Copy exactly the lines from the line holding "on this site" through the end of the material, and no others; pictures stay out.

··· Records for the exercise

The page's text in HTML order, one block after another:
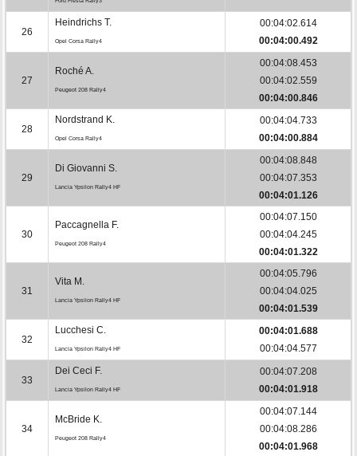
26
Heindrichs T.
Opel Corsa Rally4
00:04:02.614
00:04:00.492
27
Roché A.
Peugeot 208 Rally4
00:04:08.453
00:04:02.559
00:04:00.846
28
Nordstrand K.
Opel Corsa Rally4
00:04:04.733
00:04:00.884
29
Di Giovanni S.
Lancia Ypsilon Rally4 HF
00:04:08.848
00:04:07.353
00:04:01.126
30
Paccagnella F.
Peugeot 208 Rally4
00:04:07.150
00:04:04.245
00:04:01.322
31
Vita M.
Lancia Ypsilon Rally4 HF
00:04:05.796
00:04:04.025
00:04:01.539
32
Lucchesi C.
Lancia Ypsilon Rally4 HF
00:04:01.688
00:04:04.577
33
Dei Ceci F.
Lancia Ypsilon Rally4 HF
00:04:07.208
00:04:01.918
34
McBride K.
Peugeot 208 Rally4
00:04:07.144
00:04:08.286
00:04:01.968
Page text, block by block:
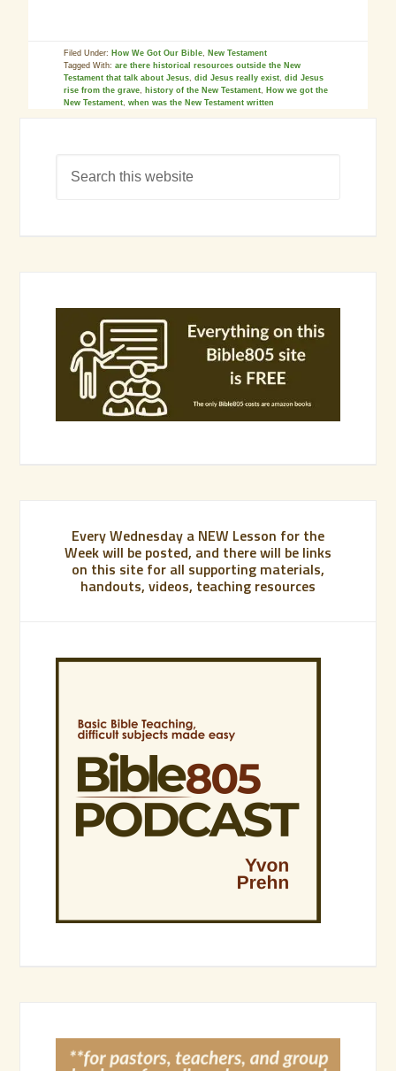
Filed Under: How We Got Our Bible, New Testament
Tagged With:are there historical resources outside the New
Testament that talk about Jesus,did Jesus really exist,did Jesus
rise from the grave, history of the New Testament, How we got the
New Testament,when was the New Testament written
Every Wednesday a NEW Lesson for the
Week will be posted, and there will be links
on this site for all supporting materials,
handouts, videos, teaching resources
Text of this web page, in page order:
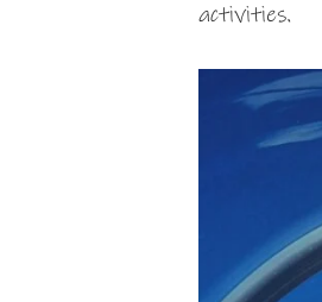
activities.
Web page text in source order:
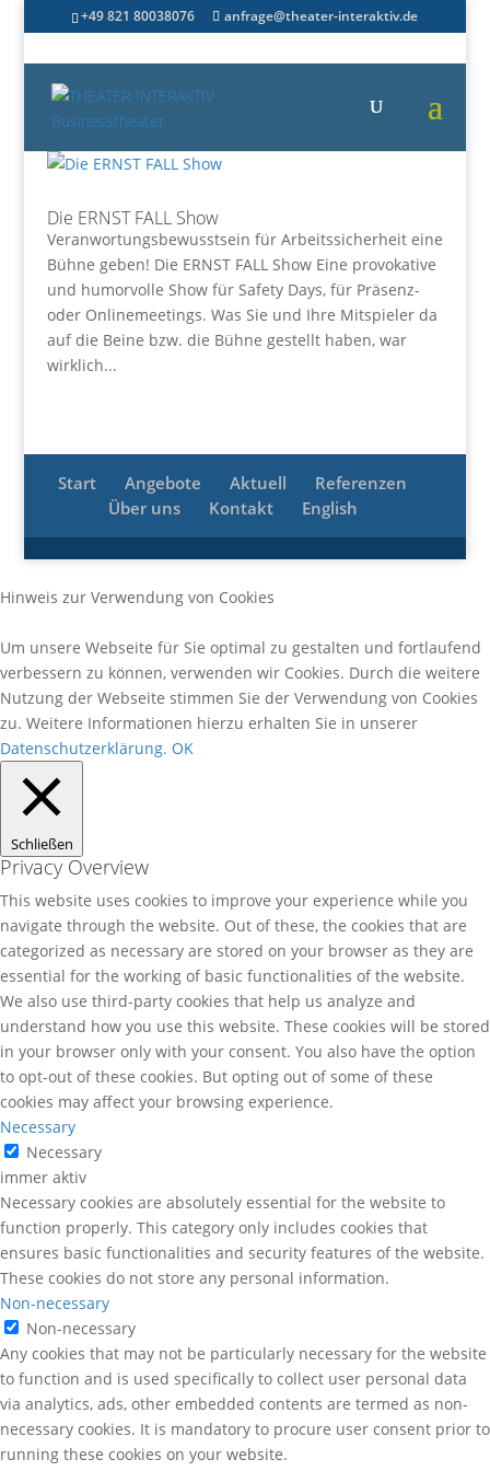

······

Task output:
on this site for all supporting materials,
handouts, videos, teaching resources
Text of this web page, in page order:
activities.
Web page text in source order:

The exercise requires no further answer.